Hay colores que uno recuerda. Rojo carmín, azul cobalto, verde veronés. Luego está el gris Payne: un tono que parece hecho no para gritar, sino para recordar. Giulia Andreani lo utiliza como si fuera una forma de lenguaje. No un tono, sino un código. Un código que habla de mujeres olvidadas, de poderes sin rostro, de fantasmas que no quieren dejar de habitar la historia.
Nacida en Venecia en 1985, Giulia Andreani vive y trabaja en París. Su formación en historia delarte y su interés por la iconografía del poder y la memoria colectiva alimentan una práctica pictórica basada en la investigación de archivos y la interpretación crítica del pasado.
Sus obras desorientan. Porque hay algo en los rostros de los personajes representados, en la forma de retratarlos, no heroica ni trágicamente, sino con una especie de dignidad reticente, que obliga a quedarse. A mirar. A preguntarse: ¿qué estoy viendo realmente? Y ahí es donde comienza la obra de Andreani. No en el cuadro en sí, sino en el movimiento que provoca en el espectador. El suyo es un archivo vivo, un dispositivo que desestabiliza en lugar de tranquilizar. Cada imagen procede de archivos históricos, fotográficos, militares, médicos o domésticos. Pero nunca se trata de una simple transcripción pictórica: la imagen se desnuda, se recompone, se hace enigmática. Hay mujeres con uniforme, madres con la mirada perdida, niñas que ya parecen viejas. No sabemos lo que han vivido. Sin embargo, de algún modo, las conocemos. Forman parte de un conocimiento silencioso, inscrito en nuestros cuerpos.

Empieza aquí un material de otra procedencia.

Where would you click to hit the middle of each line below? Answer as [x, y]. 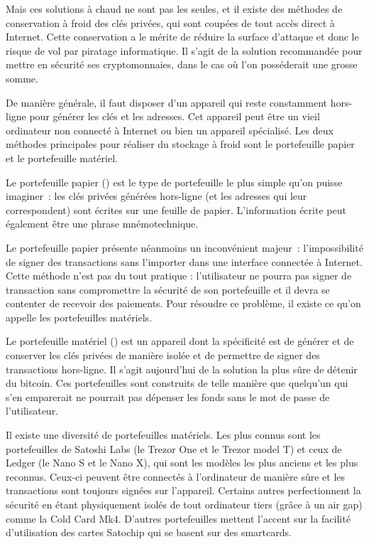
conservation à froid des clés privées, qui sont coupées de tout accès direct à [170, 22]
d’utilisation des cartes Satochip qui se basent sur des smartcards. [149, 532]
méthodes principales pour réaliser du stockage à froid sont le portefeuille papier [180, 144]
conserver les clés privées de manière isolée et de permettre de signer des [163, 355]
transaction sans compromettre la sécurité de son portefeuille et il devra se [168, 289]
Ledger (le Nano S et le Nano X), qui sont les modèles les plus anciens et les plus [182, 463]
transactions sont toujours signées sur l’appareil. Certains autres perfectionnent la [183, 490]
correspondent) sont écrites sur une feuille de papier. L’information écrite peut [176, 209]
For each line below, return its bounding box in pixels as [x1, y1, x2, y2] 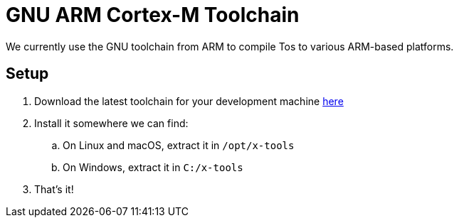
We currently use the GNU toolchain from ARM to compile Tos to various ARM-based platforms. [6, 40, 454, 53]
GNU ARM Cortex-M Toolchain [6, 3, 300, 27]
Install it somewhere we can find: [34, 116, 189, 129]
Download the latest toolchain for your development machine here [34, 94, 344, 107]
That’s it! [34, 183, 74, 195]
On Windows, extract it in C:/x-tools [63, 161, 243, 173]
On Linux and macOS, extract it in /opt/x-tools [63, 138, 295, 151]
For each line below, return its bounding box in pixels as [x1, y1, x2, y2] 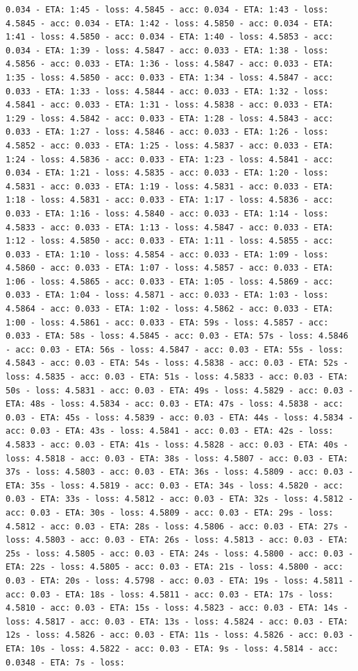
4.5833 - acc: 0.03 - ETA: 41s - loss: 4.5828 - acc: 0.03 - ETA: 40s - [6, 440, 348, 450]
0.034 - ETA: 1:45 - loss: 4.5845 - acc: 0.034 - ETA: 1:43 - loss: [6, 5, 329, 15]
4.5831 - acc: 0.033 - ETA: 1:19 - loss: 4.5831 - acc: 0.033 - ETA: [6, 181, 334, 192]
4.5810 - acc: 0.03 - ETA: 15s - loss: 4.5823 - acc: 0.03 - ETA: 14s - [6, 603, 348, 613]
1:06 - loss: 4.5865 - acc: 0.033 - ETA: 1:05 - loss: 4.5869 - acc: [6, 276, 334, 287]
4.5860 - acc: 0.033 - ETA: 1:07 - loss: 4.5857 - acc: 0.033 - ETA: [6, 263, 334, 273]
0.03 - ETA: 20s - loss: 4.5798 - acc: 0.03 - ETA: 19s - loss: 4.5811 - [6, 575, 354, 586]
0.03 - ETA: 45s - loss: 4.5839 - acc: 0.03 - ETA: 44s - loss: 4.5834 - [6, 412, 354, 423]
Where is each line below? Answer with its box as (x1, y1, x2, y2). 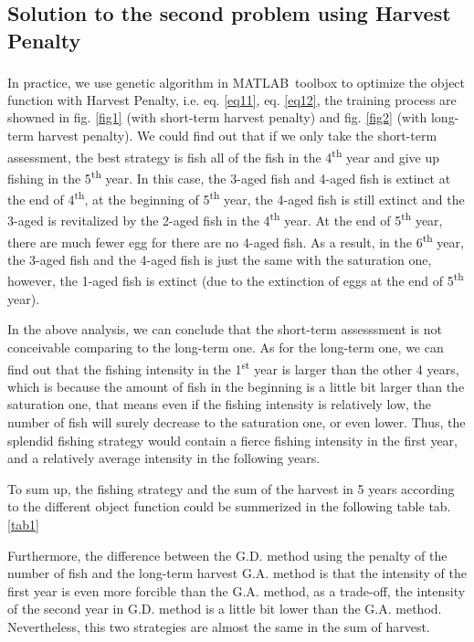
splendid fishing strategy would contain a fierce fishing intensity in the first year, (7, 430, 458, 449)
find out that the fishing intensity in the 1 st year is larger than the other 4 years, (7, 356, 459, 378)
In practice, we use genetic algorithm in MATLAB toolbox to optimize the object (7, 72, 466, 91)
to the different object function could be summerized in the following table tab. (7, 497, 451, 516)
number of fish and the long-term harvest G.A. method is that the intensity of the (7, 563, 467, 583)
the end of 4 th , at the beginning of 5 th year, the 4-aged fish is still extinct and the (7, 187, 465, 208)
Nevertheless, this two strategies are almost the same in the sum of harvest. (7, 616, 430, 636)
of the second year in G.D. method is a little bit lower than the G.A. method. (7, 599, 442, 618)
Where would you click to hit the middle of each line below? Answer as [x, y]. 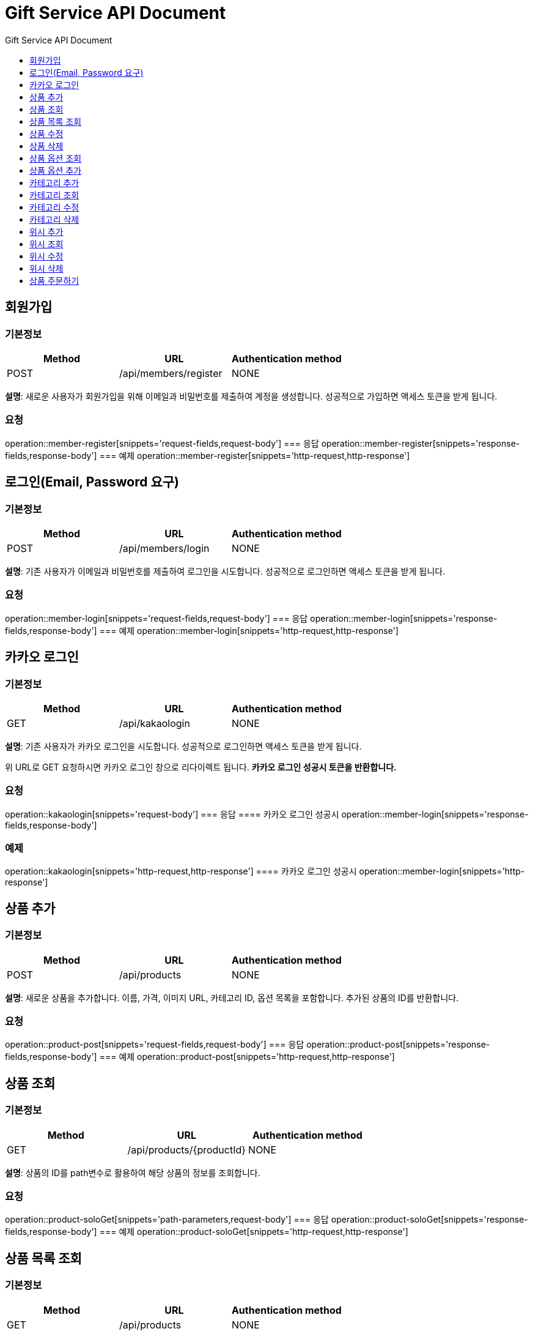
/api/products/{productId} [187, 1150]
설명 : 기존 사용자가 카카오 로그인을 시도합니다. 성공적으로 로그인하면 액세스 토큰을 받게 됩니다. [183, 746]
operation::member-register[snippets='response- [421, 443]
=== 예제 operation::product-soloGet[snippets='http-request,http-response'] [254, 1232]
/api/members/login [164, 548]
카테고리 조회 [54, 195]
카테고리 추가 [54, 182]
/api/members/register [171, 373]
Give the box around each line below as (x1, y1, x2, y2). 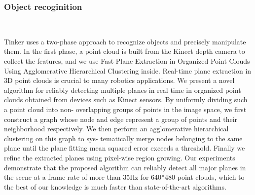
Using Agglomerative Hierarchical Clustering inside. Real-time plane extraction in (4, 65, 252, 76)
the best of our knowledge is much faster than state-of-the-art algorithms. (4, 181, 226, 192)
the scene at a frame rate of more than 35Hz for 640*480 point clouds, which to (4, 172, 245, 182)
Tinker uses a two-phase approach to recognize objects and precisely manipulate (4, 36, 246, 46)
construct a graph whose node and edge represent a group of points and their (4, 114, 238, 124)
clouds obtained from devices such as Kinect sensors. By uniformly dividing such (4, 94, 248, 105)
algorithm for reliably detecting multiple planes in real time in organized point (4, 84, 241, 95)
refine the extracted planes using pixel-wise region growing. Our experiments (4, 152, 235, 162)

Considérese la serieLo improductivo (2023), uno de los momentos más radicales de su producción reciente. En esas obras, Andreani saca a la luz a mujeres cuyo papel social ha sido definido negativamente: no productivas, no fértiles, no conformistas. La pintura, sin embargo, les devuelve su poder. Las hace existir. Las fija en una superficie donde ya no pueden ser ignoradas. Pero cuidado: esto no es “rehabilitación”. Andreani no redime. No salva. Simplemente: muestra. Y deja que la pintura haga las preguntas. Este es el milagro de la pintura de Andreani: consigue devolver densidad al tiempo. No para representarlo, sino para retrasarlo. Para que vuelva a suceder. Cada cuadro es una lente opaca a través de la cual el pasado se manifiesta sin clamor, pero con una gravedad que no deja escapatoria. Y en una época como la nuestra, en la que todo parece tener que ser inmediato y transparente, este acto de opacificación es profundamente político.
Su obra expuesta en la Bienal de Venecia de 2024 es un ejemplo contundente de ello. Los rostros de las sufragistas, la esquiva figura de Madge Gill, la escultura de cristal que se convierte en cuerpo diáfano y manifiesto silencioso: todo parece pertenecer a una historia paralela, no alternativa sino subterránea. Como si Andreani intentara, pacientemente y sin retórica, reescribir la historia desde un punto de vista lateral. No desde el centro de los acontecimientos, sino desde los pliegues, desde los intersticios. Y en esos márgenes encuentra la esencia.
Pero quizá más que reescribir, Andreani interroga. No la Historia con mayúsculas, sino la historia pequeña, cotidiana, femenina, de lado. La historia de los cuerpos, de los silencios, de los archivos desordenados. Sus figuras no parecen pertenecer al pasado, sino a una memoria en continuo devenir. No son iconos, son presencias. Y como todas las presencias, perturban. Nos confrontan con nuestra responsabilidad de ver. Así que su gris no es sólo una estética. Es una ética. Es la elección de no seducir con el color, sino insinuar con la forma. No restaurar la verdad, sino evocar la complejidad. Como un sueño recurrente que persiste en resurgir cada noche, con detalles ligeramente diferentes.
Recorrer la pintura de Giulia Andreani es un acto de resistencia. A la simplificación, a la velocidad, al borrado. Es una invitación a tomarse tiempo. A hacer una pausa. A mirar lo que se ha omitido. Y a preguntarnos, sin pretensiones de respuesta: ¿cuántas imágenes faltan todavía? ¿Cuántas historias esperan una superficie sobre la que asentarse? Y sobre todo: ¿estamos dispuestos a dejarlas pasar a través de nosotros? En una época que premia la visibilidad y penaliza la complejidad, la obra de Andreani nos recuerda que hay otra forma de mirar. Una mirada lenta, difícil, pero necesaria. Una mirada que no consume, sino que preserva.
Y quizás esto es lo que queda después de ver uno de sus cuadros: no tanto la imagen como la herida. No tanto la forma, como el vacío que dibuja. Un gris que no olvida. Una sombra que, milagrosamente, sigue iluminando.